» Exercise description
Your copy should repeat the data that follows exactly and contain no image.

» Exercise input
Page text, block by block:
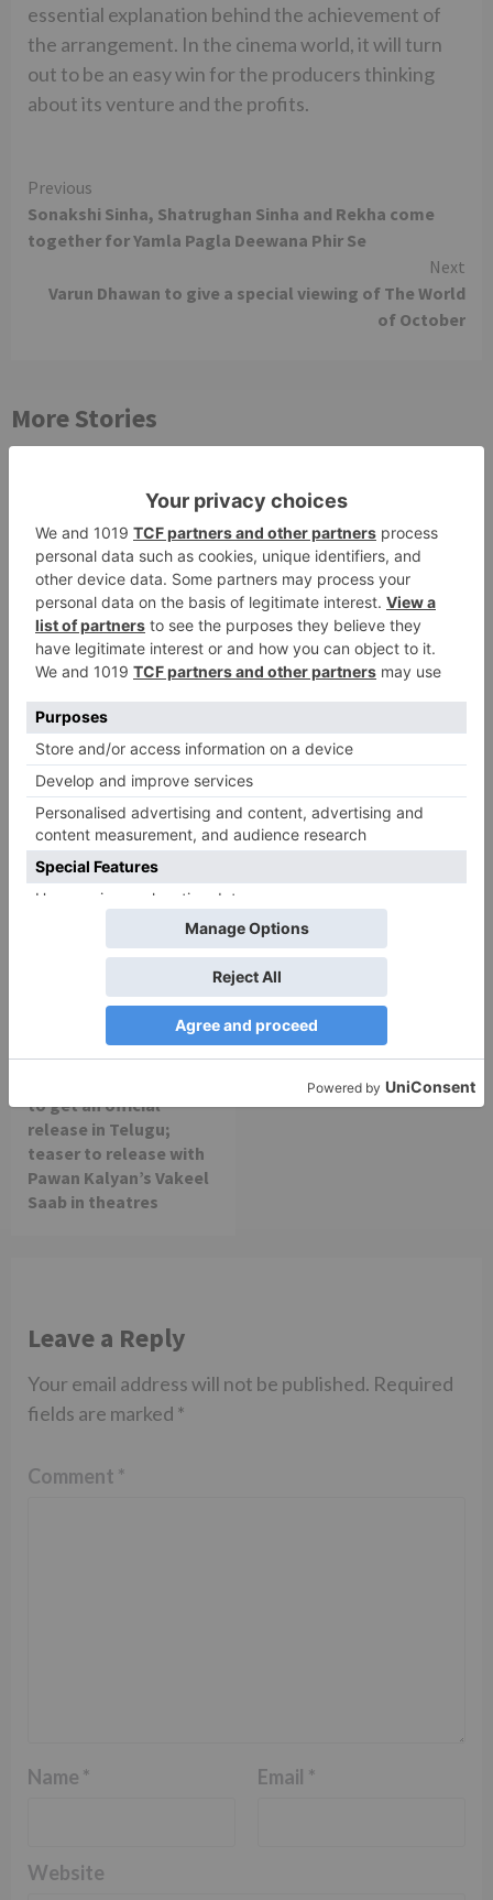
essential explanation behind the achievement of
the arrangement. In the cinema world, it will turn
out to be an easy win for the producers thinking
about its venture and the profits.
Continue
Reading
Previous
Sonakshi Sinha, Shatrughan Sinha and Rekha come
together for Yamla Pagla Deewana Phir Se
Next
Varun Dhawan to give a special viewing of The World
of October
More Stories
Movie Reviews
Chandigarh Kare
Aashiqui Movie Review
Movie Reviews
Bhagya Lakshmi is my
first ever fiction show, I
dream is coming true –
Akash Choudhary
Movie Reviews
Alia Bhatt starrer
to get an official
release in Telugu;
teaser to release with
Pawan Kalyan’s Vakeel
Saab in theatres
Leave a Reply
Your email address will not be published. Required
fields are marked *
Comment *
Name * Email *
Website
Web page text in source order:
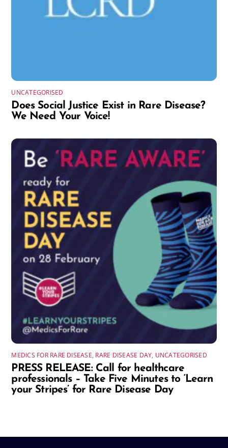
UNCATEGORISED
Does Social Justice Exist in Rare Disease?
We Need Your Voice!
MEDICS FOR RARE DISEASE, RARE DISEASE DAY, UNCATEGORISED
PRESS RELEASE: Call for healthcare
professionals – Take Five Minutes to ‘Learn
your Stripes’ for Rare Disease Day
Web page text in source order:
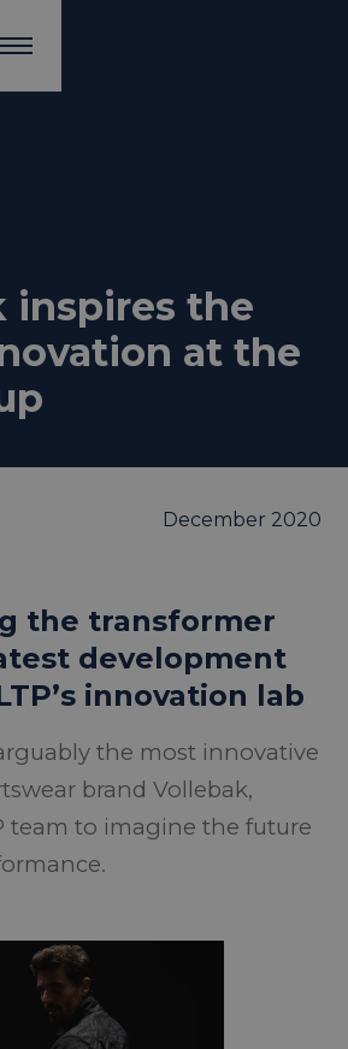
inspires the
at the
December 2020
the transformer
development
innovation lab
the most innovative
brand Vollebak,
team to imagine the future
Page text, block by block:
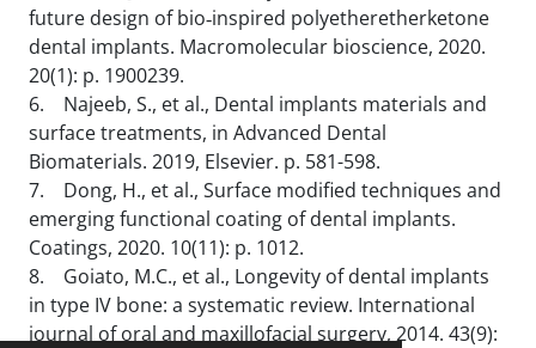
future design of bio‐inspired polyetheretherketone
dental implants. Macromolecular bioscience, 2020.
20(1): p. 1900239.
6. Najeeb, S., et al., Dental implants materials and
surface treatments, in Advanced Dental
Biomaterials. 2019, Elsevier. p. 581-598.
7. Dong, H., et al., Surface modified techniques and
emerging functional coating of dental implants.
Coatings, 2020. 10(11): p. 1012.
8. Goiato, M.C., et al., Longevity of dental implants
in type IV bone: a systematic review. International
journal of oral and maxillofacial surgery, 2014. 43(9):
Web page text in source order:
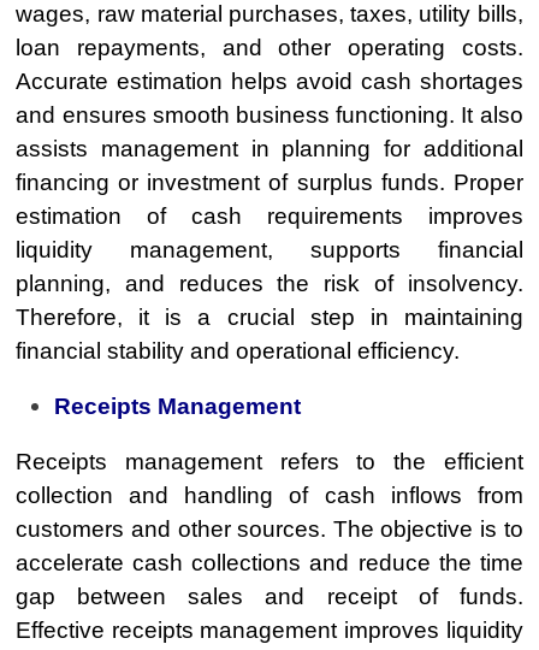
wages, raw material purchases, taxes, utility bills,
loan repayments, and other operating costs.
Accurate estimation helps avoid cash shortages
and ensures smooth business functioning. It also
assists management in planning for additional
financing or investment of surplus funds. Proper
estimation of cash requirements improves
liquidity management, supports financial
planning, and reduces the risk of insolvency.
Therefore, it is a crucial step in maintaining
financial stability and operational efficiency.
Receipts Management
Receipts management refers to the efficient
collection and handling of cash inflows from
customers and other sources. The objective is to
accelerate cash collections and reduce the time
gap between sales and receipt of funds.
Effective receipts management improves liquidity
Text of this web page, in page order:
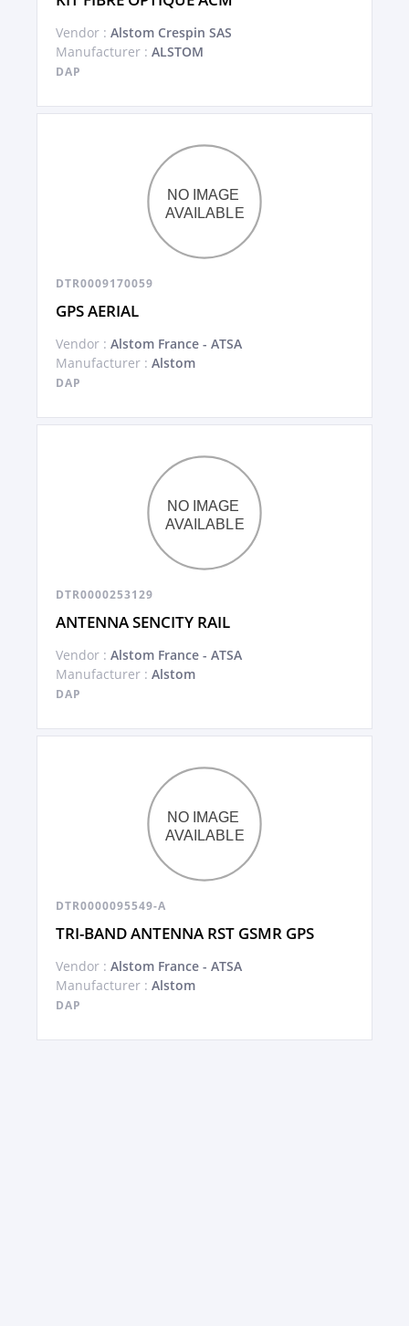
Vendor : Alstom Crespin SAS
Manufacturer : ALSTOM
DAP
DTR0009170059
GPS AERIAL
Vendor : Alstom France - ATSA
Manufacturer : Alstom
DAP
DTR0000253129
ANTENNA SENCITY RAIL
Vendor : Alstom France - ATSA
Manufacturer : Alstom
DAP
DTR0000095549-A
TRI-BAND ANTENNA RST GSMR GPS
Vendor : Alstom France - ATSA
Manufacturer : Alstom
DAP

» Exercise output
Page text, block by block:
essential explanation behind the achievement of
the arrangement. In the cinema world, it will turn
out to be an easy win for the producers thinking
about its venture and the profits.
Continue
Reading
Previous
Sonakshi Sinha, Shatrughan Sinha and Rekha come
together for Yamla Pagla Deewana Phir Se
Next
Varun Dhawan to give a special viewing of The World
of October
More Stories
Movie Reviews
Chandigarh Kare
Aashiqui Movie Review
Movie Reviews
Bhagya Lakshmi is my
first ever fiction show, I
dream is coming true –
Akash Choudhary
Movie Reviews
Alia Bhatt starrer
to get an official
release in Telugu;
teaser to release with
Pawan Kalyan’s Vakeel
Saab in theatres
Leave a Reply
Your email address will not be published. Required
fields are marked *
Comment *
Name * Email *
Website
Web page text in source order:
UNCATEGORISED
Does Social Justice Exist in Rare Disease?
We Need Your Voice!
MEDICS FOR RARE DISEASE, RARE DISEASE DAY, UNCATEGORISED
PRESS RELEASE: Call for healthcare
professionals – Take Five Minutes to ‘Learn
your Stripes’ for Rare Disease Day
Web page text in source order:
inspires the
at the
December 2020
the transformer
development
innovation lab
the most innovative
brand Vollebak,
team to imagine the future
Page text, block by block:
future design of bio‐inspired polyetheretherketone
dental implants. Macromolecular bioscience, 2020.
20(1): p. 1900239.
6. Najeeb, S., et al., Dental implants materials and
surface treatments, in Advanced Dental
Biomaterials. 2019, Elsevier. p. 581-598.
7. Dong, H., et al., Surface modified techniques and
emerging functional coating of dental implants.
Coatings, 2020. 10(11): p. 1012.
8. Goiato, M.C., et al., Longevity of dental implants
in type IV bone: a systematic review. International
journal of oral and maxillofacial surgery, 2014. 43(9):
Web page text in source order:
wages, raw material purchases, taxes, utility bills,
loan repayments, and other operating costs.
Accurate estimation helps avoid cash shortages
and ensures smooth business functioning. It also
assists management in planning for additional
financing or investment of surplus funds. Proper
estimation of cash requirements improves
liquidity management, supports financial
planning, and reduces the risk of insolvency.
Therefore, it is a crucial step in maintaining
financial stability and operational efficiency.
Receipts Management
Receipts management refers to the efficient
collection and handling of cash inflows from
customers and other sources. The objective is to
accelerate cash collections and reduce the time
gap between sales and receipt of funds.
Effective receipts management improves liquidity
Text of this web page, in page order:
Vendor : Alstom Crespin SAS
Manufacturer : ALSTOM
DAP
DTR0009170059
GPS AERIAL
Vendor : Alstom France - ATSA
Manufacturer : Alstom
DAP
DTR0000253129
ANTENNA SENCITY RAIL
Vendor : Alstom France - ATSA
Manufacturer : Alstom
DAP
DTR0000095549-A
TRI-BAND ANTENNA RST GSMR GPS
Vendor : Alstom France - ATSA
Manufacturer : Alstom
DAP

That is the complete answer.